[TASK DESCRIPTION] Provide an exact copy of the data, excluding the images.

Start of EXTRACTED MATERIAL

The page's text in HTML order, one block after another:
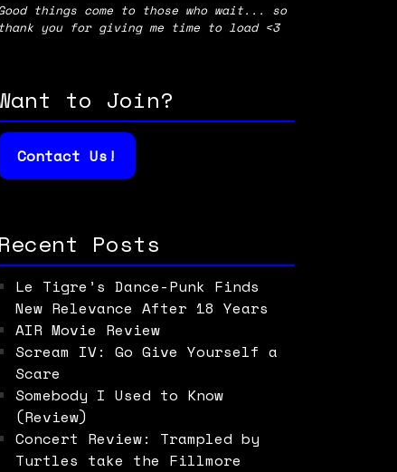
things come to those who wait... so
thank you for giving me time to load <3
to Join?
Contact Us!
Recent Posts
Le Tigre’s Dance-Punk Finds
New Relevance After 18 Years
AIR Movie Review
Scream IV: Go Give Yourself a
Scare
Somebody I Used to Know
(Review)
Concert Review: Trampled by
Turtles take the Fillmore
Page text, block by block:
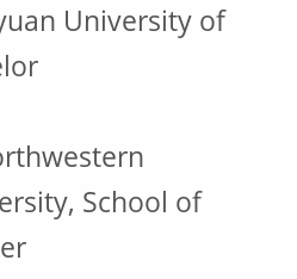
University of
School of
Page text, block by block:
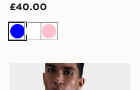
£40.00
BlueWhite
Pink
Nike Dri-FIT T-Shirt
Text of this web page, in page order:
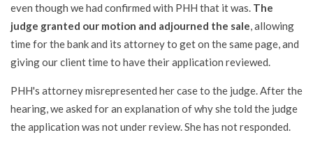
even though we had confirmed with PHH that it was. The
judge granted our motion and adjourned the sale, allowing
time for the bank and its attorney to get on the same page, and
giving our client time to have their application reviewed.
PHH's attorney misrepresented her case to the judge. After the
hearing, we asked for an explanation of why she told the judge
the application was not under review. She has not responded.
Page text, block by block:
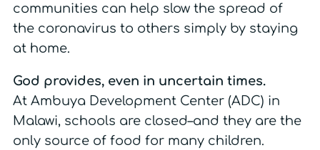
communities can help slow the spread of
the coronavirus to others simply by staying
at home.
God provides, even in uncertain times.
At Ambuya Development Center (ADC) in
Malawi, schools are closed–and they are the
only source of food for many children.
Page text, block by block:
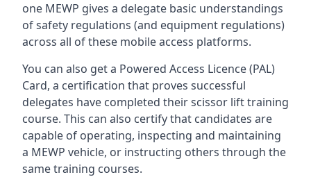
one MEWP gives a delegate basic understandings
of safety regulations (and equipment regulations)
across all of these mobile access platforms.
You can also get a Powered Access Licence (PAL)
Card, a certification that proves successful
delegates have completed their scissor lift training
course. This can also certify that candidates are
capable of operating, inspecting and maintaining
a MEWP vehicle, or instructing others through the
same training courses.
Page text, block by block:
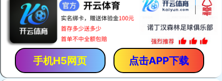
手机H5网页 点击APP下载
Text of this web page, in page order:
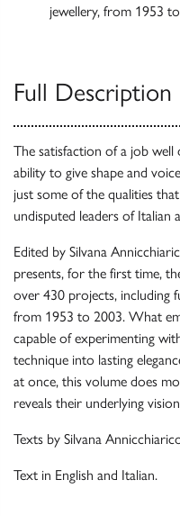
jewellery, from 1953
Full Description
The satisfaction of a job well
ability to give shape and
just some of the qualities
undisputed leaders of Italian
Edited by Silvana
presents, for the first time,
over 430 projects, including
from 1953 to 2003. What
capable of experimenting
technique into lasting
at once, this volume does
reveals their underlying
Texts by Silvana
Text in English and Italian.
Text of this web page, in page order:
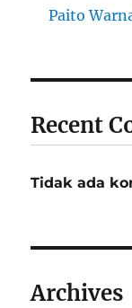
Paito
Recent
Tidak ada
Archives
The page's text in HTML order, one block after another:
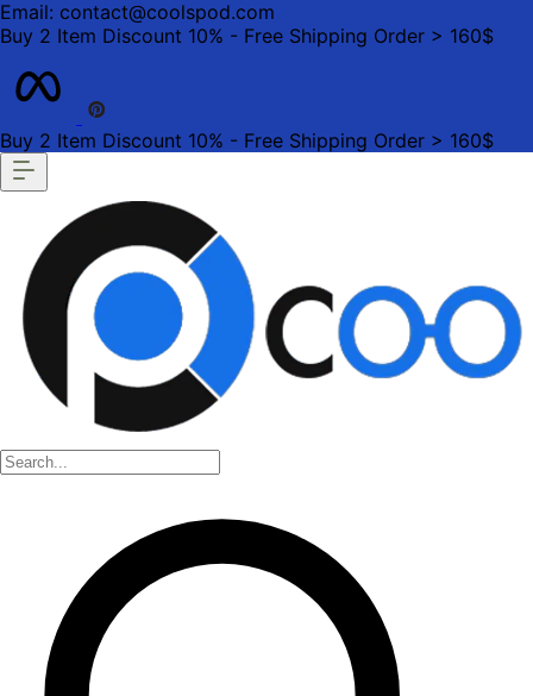
Email: contact@coolspod.com
Buy 2 Item Discount 10% - Free Shipping Order > 160$
Buy 2 Item Discount 10% - Free Shipping Order > 160$
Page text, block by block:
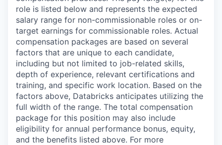
role is listed below and represents the expected
salary range for non-commissionable roles or on-
target earnings for commissionable roles. Actual
compensation packages are based on several
factors that are unique to each candidate,
including but not limited to job-related skills,
depth of experience, relevant certifications and
training, and specific work location. Based on the
factors above, Databricks anticipates utilizing the
full width of the range. The total compensation
package for this position may also include
eligibility for annual performance bonus, equity,
and the benefits listed above. For more
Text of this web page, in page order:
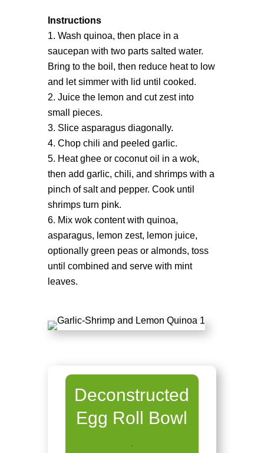
Instructions
Wash quinoa, then place in a
saucepan with two parts salted water.
Bring to the boil, then reduce heat to low
and let simmer with lid until cooked.
Juice the lemon and cut zest into
small pieces.
Slice asparagus diagonally.
Chop chili and peeled garlic.
Heat ghee or coconut oil in a wok,
then add garlic, chili, and shrimps with a
pinch of salt and pepper. Cook until
shrimps turn pink.
Mix wok content with quinoa,
asparagus, lemon zest, lemon juice,
optionally green peas or almonds, toss
until combined and serve with mint
leaves.
Deconstructed
Egg Roll Bowl
.
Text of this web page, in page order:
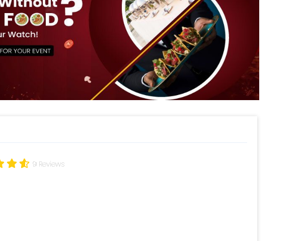
9 Reviews
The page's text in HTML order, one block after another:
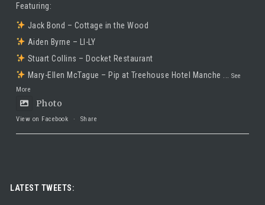
Featuring:
Jack Bond – Cottage in the Wood
Aiden Byrne – LI-LY
Stuart Collins – Docket Restaurant
Mary-Ellen McTague – Pip at Treehouse Hotel Manche
...See
More
Photo
View on Facebook · Share
Luxury leadership opportunity
LATEST TWEETS:
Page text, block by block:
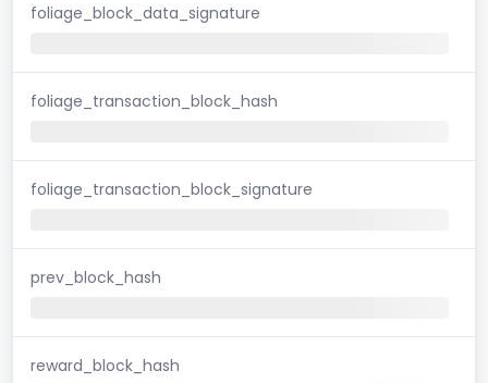
foliage_block_data_signature
foliage_transaction_block_hash
foliage_transaction_block_signature
prev_block_hash
reward_block_hash
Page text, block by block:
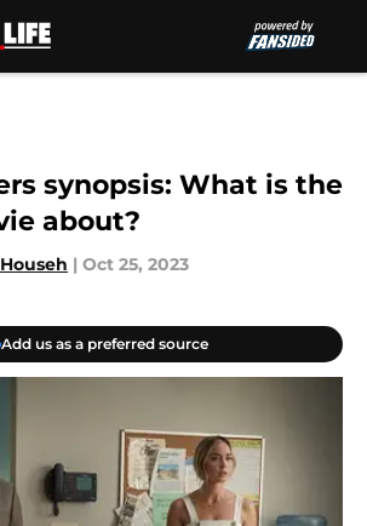
synopsis: What is the
about?
| Oct 25, 2023
Add us as a preferred source
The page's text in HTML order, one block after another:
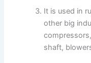
It is used in
other big
shaft,

End of EXTRACTED MATERIAL

[EXPECTED ANSWER]
The page's text in HTML order, one block after another:
things come to those who wait... so
thank you for giving me time to load <3
to Join?
Contact Us!
Recent Posts
Le Tigre’s Dance-Punk Finds
New Relevance After 18 Years
AIR Movie Review
Scream IV: Go Give Yourself a
Scare
Somebody I Used to Know
(Review)
Concert Review: Trampled by
Turtles take the Fillmore
Page text, block by block:
University of
School of
Page text, block by block:
£40.00
BlueWhite
Pink
Nike Dri-FIT T-Shirt
Text of this web page, in page order:
even though we had confirmed with PHH that it was. The
judge granted our motion and adjourned the sale, allowing
time for the bank and its attorney to get on the same page, and
giving our client time to have their application reviewed.
PHH's attorney misrepresented her case to the judge. After the
hearing, we asked for an explanation of why she told the judge
the application was not under review. She has not responded.
Page text, block by block:
communities can help slow the spread of
the coronavirus to others simply by staying
at home.
God provides, even in uncertain times.
At Ambuya Development Center (ADC) in
Malawi, schools are closed–and they are the
only source of food for many children.
Page text, block by block:
one MEWP gives a delegate basic understandings
of safety regulations (and equipment regulations)
across all of these mobile access platforms.
You can also get a Powered Access Licence (PAL)
Card, a certification that proves successful
delegates have completed their scissor lift training
course. This can also certify that candidates are
capable of operating, inspecting and maintaining
a MEWP vehicle, or instructing others through the
same training courses.
Page text, block by block:
手机H5网页 点击APP下载
Text of this web page, in page order:
jewellery, from 1953
Full Description
The satisfaction of a job well
ability to give shape and
just some of the qualities
undisputed leaders of Italian
Edited by Silvana
presents, for the first time,
over 430 projects, including
from 1953 to 2003. What
capable of experimenting
technique into lasting
at once, this volume does
reveals their underlying
Texts by Silvana
Text in English and Italian.
Text of this web page, in page order:
Paito
Recent
Tidak ada
Archives
The page's text in HTML order, one block after another:
Email: contact@coolspod.com
Buy 2 Item Discount 10% - Free Shipping Order > 160$
Buy 2 Item Discount 10% - Free Shipping Order > 160$
Page text, block by block:
role is listed below and represents the expected
salary range for non-commissionable roles or on-
target earnings for commissionable roles. Actual
compensation packages are based on several
factors that are unique to each candidate,
including but not limited to job-related skills,
depth of experience, relevant certifications and
training, and specific work location. Based on the
factors above, Databricks anticipates utilizing the
full width of the range. The total compensation
package for this position may also include
eligibility for annual performance bonus, equity,
and the benefits listed above. For more
Text of this web page, in page order:
Instructions
Wash quinoa, then place in a
saucepan with two parts salted water.
Bring to the boil, then reduce heat to low
and let simmer with lid until cooked.
Juice the lemon and cut zest into
small pieces.
Slice asparagus diagonally.
Chop chili and peeled garlic.
Heat ghee or coconut oil in a wok,
then add garlic, chili, and shrimps with a
pinch of salt and pepper. Cook until
shrimps turn pink.
Mix wok content with quinoa,
asparagus, lemon zest, lemon juice,
optionally green peas or almonds, toss
until combined and serve with mint
leaves.
Deconstructed
Egg Roll Bowl
.
Text of this web page, in page order:
9 Reviews
The page's text in HTML order, one block after another:
Featuring:
Jack Bond – Cottage in the Wood
Aiden Byrne – LI-LY
Stuart Collins – Docket Restaurant
Mary-Ellen McTague – Pip at Treehouse Hotel Manche
...See
More
Photo
View on Facebook · Share
Luxury leadership opportunity
LATEST TWEETS:
Page text, block by block:
foliage_block_data_signature
foliage_transaction_block_hash
foliage_transaction_block_signature
prev_block_hash
reward_block_hash
Page text, block by block:
synopsis: What is the
about?
| Oct 25, 2023
Add us as a preferred source
The page's text in HTML order, one block after another:
It is used in
other big
shaft,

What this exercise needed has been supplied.